• Problem requirements: Search the records below for the word "that". Copy each line where it occurs.

Start of Records supplied

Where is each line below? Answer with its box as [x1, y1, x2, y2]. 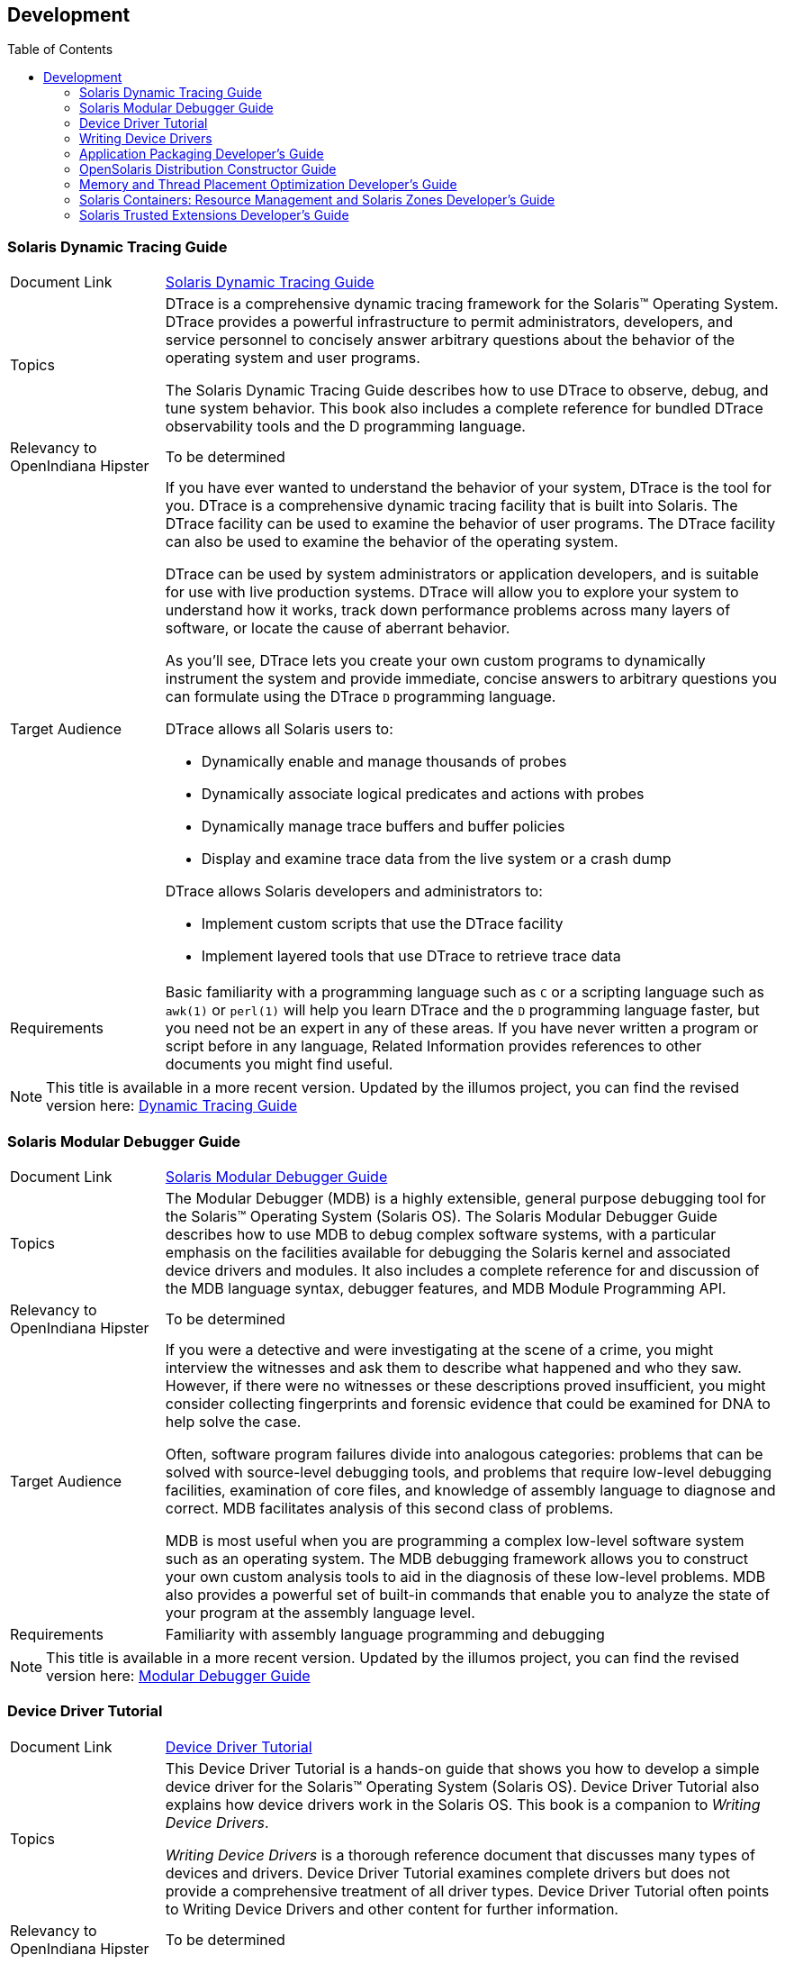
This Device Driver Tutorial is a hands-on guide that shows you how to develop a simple [165, 1759, 760, 1778]
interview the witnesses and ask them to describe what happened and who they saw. [165, 1358, 742, 1377]
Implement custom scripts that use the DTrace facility [201, 914, 564, 933]
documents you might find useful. [165, 1055, 393, 1074]
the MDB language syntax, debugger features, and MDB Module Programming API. [165, 1278, 726, 1297]
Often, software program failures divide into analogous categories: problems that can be [165, 1444, 763, 1463]
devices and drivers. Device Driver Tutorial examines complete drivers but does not [165, 1863, 731, 1882]
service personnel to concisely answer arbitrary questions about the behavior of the [165, 331, 735, 350]

End of Records supplied

• Response area:
This Device Driver Tutorial is a hands-on guide that shows you how to develop a simple [165, 1759, 760, 1778]
Implement custom scripts that use the DTrace facility [201, 914, 564, 933]
Often, software program failures divide into analogous categories: problems that can be [165, 1444, 763, 1463]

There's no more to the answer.